Table 4 presents the results of model accuracies across varying noise levels. A comparison of model performance across different noise standard deviations suggests that TSF classifiers exhibited the lowest resilience to increasing noise levels.

For all the classifiers, higher levels of data perturbation and more number of classes resulted in a noticeable decline in the performance. The detailed results are available in the Excel file on the public GitHub repository at the following link: https://github.com/MariaSadowska/TSC_classification_article.git (accessed on 10 March 2025).

5.3. Validity Threats

Overall, it can be concluded that there are no risks concerning the validity assessment of the results obtained in our research. The entire study was based on numerical simulations conducted using Python, a widely accessible and free programming language. As mentioned previously, the source code for the implemented TSC package is publicly available on GitHub (https://github.com/), specifically to facilitate validation and error reporting. No external data were utilized, as all simulations were carried out under controlled conditions, ensuring the preservation of the seed for pseudo-random number generators. This guarantees that any researcher can fully replicate our empirical study with 100% accuracy. To reveal underlying dependencies, our findings have been presented in both tabular and graphical formats.

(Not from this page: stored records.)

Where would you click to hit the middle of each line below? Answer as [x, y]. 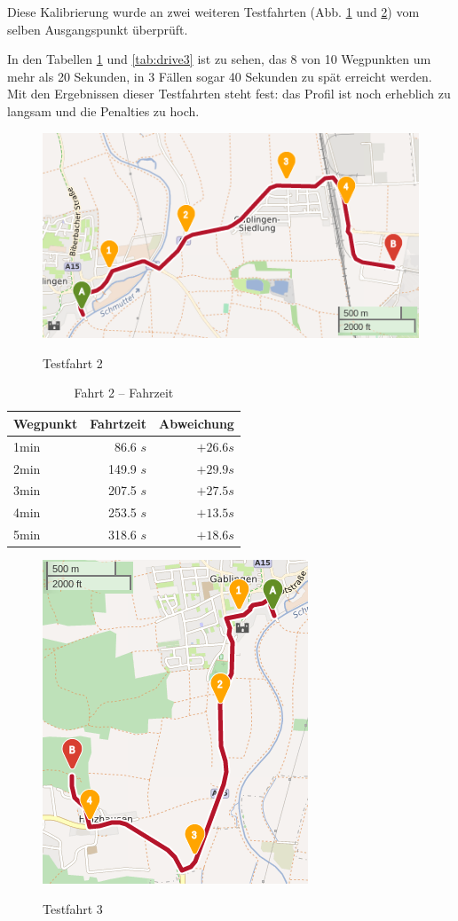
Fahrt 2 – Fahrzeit [124, 393]
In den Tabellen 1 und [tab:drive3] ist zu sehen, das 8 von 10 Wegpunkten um [219, 59]
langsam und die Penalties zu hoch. [103, 110]
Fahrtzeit [118, 423]
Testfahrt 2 [73, 362]
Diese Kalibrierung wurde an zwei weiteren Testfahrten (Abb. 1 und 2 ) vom [213, 12]
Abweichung [197, 423]
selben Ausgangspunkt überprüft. [98, 29]
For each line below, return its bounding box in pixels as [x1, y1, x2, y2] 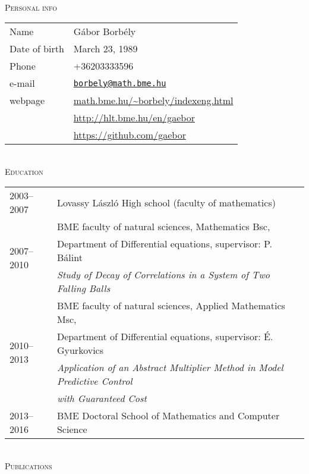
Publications [5, 459, 52, 472]
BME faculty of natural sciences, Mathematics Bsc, [56, 219, 270, 234]
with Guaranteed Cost [56, 391, 147, 406]
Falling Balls [56, 281, 111, 296]
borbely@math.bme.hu [73, 78, 166, 88]
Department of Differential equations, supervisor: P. [56, 237, 273, 251]
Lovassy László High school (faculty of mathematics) [56, 195, 276, 209]
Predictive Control [56, 374, 133, 388]
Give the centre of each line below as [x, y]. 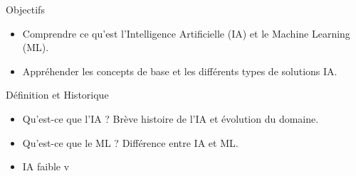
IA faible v [46, 166]
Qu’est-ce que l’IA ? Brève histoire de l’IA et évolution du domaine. [171, 118]
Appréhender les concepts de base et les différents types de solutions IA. [180, 71]
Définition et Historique [57, 95]
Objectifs [25, 9]
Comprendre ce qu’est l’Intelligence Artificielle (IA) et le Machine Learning [186, 33]
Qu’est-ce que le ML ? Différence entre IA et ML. [130, 142]
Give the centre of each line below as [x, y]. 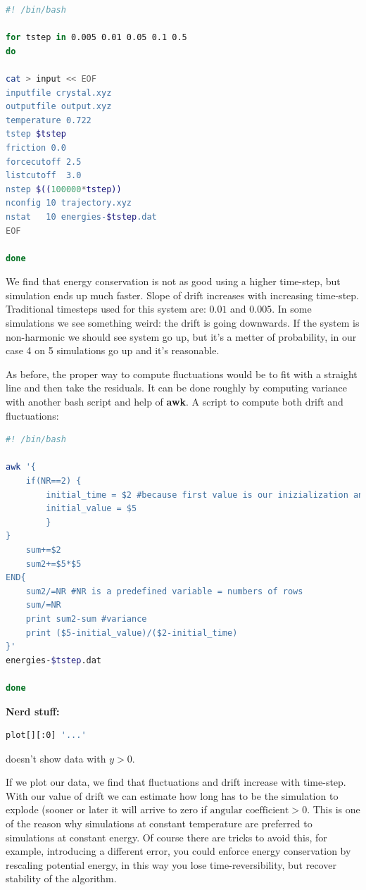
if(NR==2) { [53, 481]
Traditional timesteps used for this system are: [106, 309]
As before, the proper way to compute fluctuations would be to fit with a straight [182, 374]
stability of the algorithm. [61, 878]
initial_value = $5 [91, 509]
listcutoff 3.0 [44, 176]
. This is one [334, 809]
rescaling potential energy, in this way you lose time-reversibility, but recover [171, 864]
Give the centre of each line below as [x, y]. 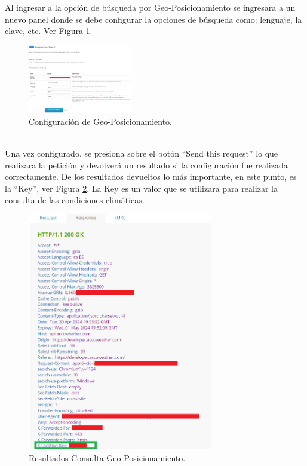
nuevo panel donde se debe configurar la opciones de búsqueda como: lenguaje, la [153, 19]
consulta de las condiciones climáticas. [75, 200]
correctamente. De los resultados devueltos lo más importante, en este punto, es [151, 177]
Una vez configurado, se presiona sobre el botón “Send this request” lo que [142, 153]
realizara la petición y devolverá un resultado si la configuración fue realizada [146, 165]
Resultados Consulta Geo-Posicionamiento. [107, 457]
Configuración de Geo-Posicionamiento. [100, 121]
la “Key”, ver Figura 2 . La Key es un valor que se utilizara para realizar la [141, 188]
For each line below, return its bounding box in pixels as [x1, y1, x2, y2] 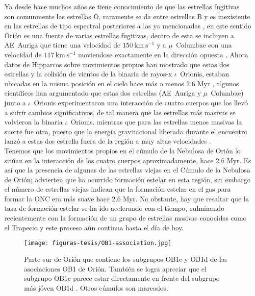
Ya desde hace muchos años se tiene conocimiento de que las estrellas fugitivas [4, 1, 240, 11]
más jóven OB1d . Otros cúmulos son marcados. [24, 282, 168, 293]
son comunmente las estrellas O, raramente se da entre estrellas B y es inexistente [4, 11, 251, 21]
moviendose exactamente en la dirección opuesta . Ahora [78, 49, 248, 59]
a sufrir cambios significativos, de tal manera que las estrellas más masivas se [4, 107, 236, 117]
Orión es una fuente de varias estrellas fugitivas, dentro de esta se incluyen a [4, 30, 234, 40]
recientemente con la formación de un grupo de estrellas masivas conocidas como [4, 213, 247, 223]
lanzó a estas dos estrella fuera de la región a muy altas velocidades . [4, 136, 211, 146]
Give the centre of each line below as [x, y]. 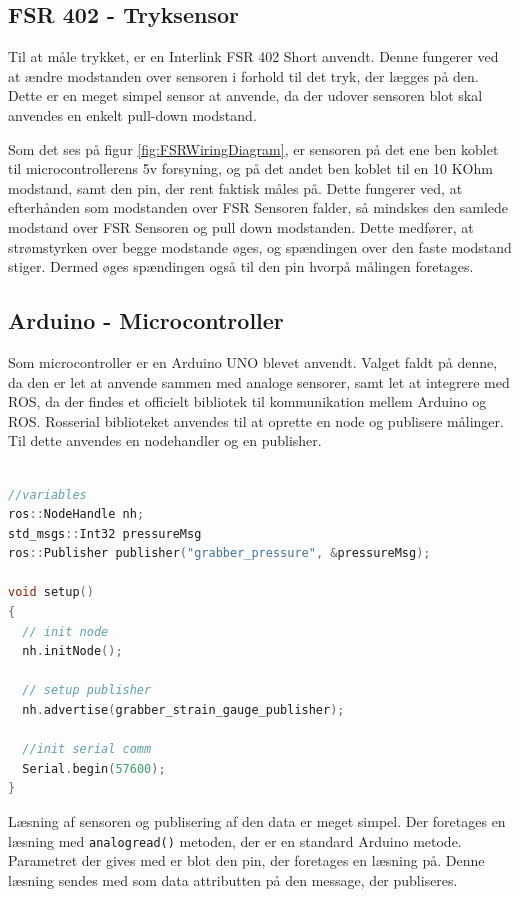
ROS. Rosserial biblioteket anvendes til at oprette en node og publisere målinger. [256, 420]
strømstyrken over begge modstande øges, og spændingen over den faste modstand [260, 246]
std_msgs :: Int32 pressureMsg [105, 533]
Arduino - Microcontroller [146, 320]
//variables [47, 494]
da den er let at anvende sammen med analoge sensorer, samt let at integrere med [259, 381]
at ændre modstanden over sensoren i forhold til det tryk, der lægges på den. [243, 75]
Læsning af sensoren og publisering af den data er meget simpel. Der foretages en [257, 821]
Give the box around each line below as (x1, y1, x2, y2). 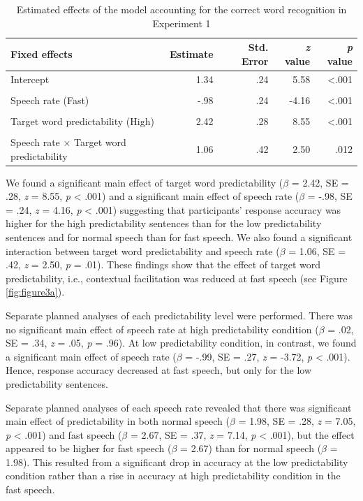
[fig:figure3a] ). (6, 284, 65, 299)
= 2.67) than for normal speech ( (180, 441, 322, 456)
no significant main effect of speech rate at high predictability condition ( (6, 321, 319, 336)
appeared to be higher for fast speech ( (6, 441, 172, 456)
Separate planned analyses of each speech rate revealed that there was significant (6, 400, 352, 414)
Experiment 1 (152, 15, 211, 30)
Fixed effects (10, 46, 73, 61)
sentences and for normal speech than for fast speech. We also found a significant (6, 229, 353, 244)
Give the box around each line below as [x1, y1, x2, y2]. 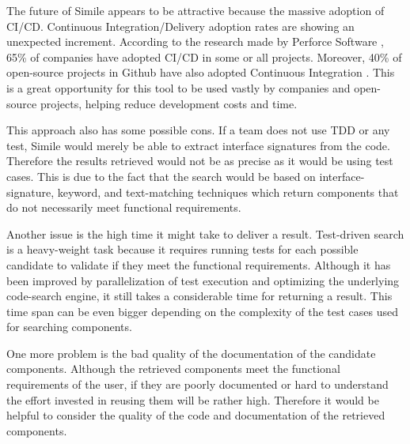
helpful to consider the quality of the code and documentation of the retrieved [6, 407, 385, 423]
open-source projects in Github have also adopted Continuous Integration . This [6, 64, 395, 81]
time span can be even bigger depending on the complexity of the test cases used [6, 303, 399, 319]
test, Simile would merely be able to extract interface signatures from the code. [6, 137, 390, 153]
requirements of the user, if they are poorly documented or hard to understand [6, 376, 389, 393]
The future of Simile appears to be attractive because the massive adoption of [6, 2, 385, 18]
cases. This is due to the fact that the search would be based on [6, 167, 316, 184]
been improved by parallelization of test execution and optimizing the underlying [6, 272, 400, 288]
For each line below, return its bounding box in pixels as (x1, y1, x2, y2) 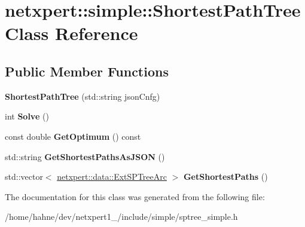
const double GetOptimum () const (5, 130, 141, 142)
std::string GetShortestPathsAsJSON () (5, 150, 165, 162)
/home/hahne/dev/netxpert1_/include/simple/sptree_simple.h (5, 210, 238, 223)
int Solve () (5, 110, 49, 122)
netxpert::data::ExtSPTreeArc (57, 170, 167, 183)
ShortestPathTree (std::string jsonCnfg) (5, 90, 160, 102)
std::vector (5, 170, 43, 183)
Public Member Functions (5, 62, 169, 80)
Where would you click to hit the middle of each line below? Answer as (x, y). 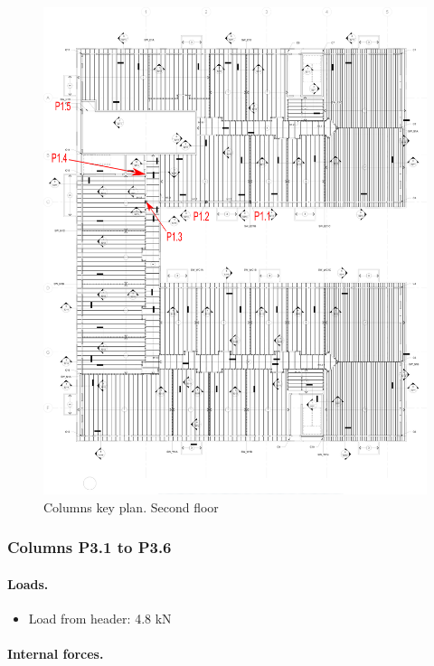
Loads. (28, 583)
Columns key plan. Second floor (131, 507)
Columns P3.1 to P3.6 (90, 547)
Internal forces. (56, 654)
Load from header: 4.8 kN (100, 619)

However, understanding the core principles of the proposed approach and interpreting the results may depend on the researcher’s familiarity with computer technologies, statistical and evolutionary algorithms, as well as their proficiency in the given programming language.

6. Conclusions

This study aimed to analyze the efficiency of the time-series classification models based on the input data characteristics. The results presented demonstrate the influence of the number of classes and noise levels on algorithm performance. The experiment was conducted in two main stages: first, the generation of synthetic time-series datasets; and second, the construction and evaluation of classification models. The findings indicate that the CNN Classifier demonstrated strong effectiveness, while the Catch22 Classifier produced the least accurate classifications among the evaluated models. Additionally, the results revealed a clear relation between the input data characteristics and the classification efficiency. Specifically, model performance declined with an increase in the number of classes, as well as with the higher noise levels.

This study contributes to the field by providing a comprehensive comparison of time-series classification models under varying input conditions and offering insights into how data characteristics influence model performance. Future research could focus on additional factors affecting classification performance, such as the length of time-series data, the number of observations, and the impact of imbalanced data on model efficiency. These aspects could provide a more in-depth understanding of how time-series classification models could be optimized for different applications.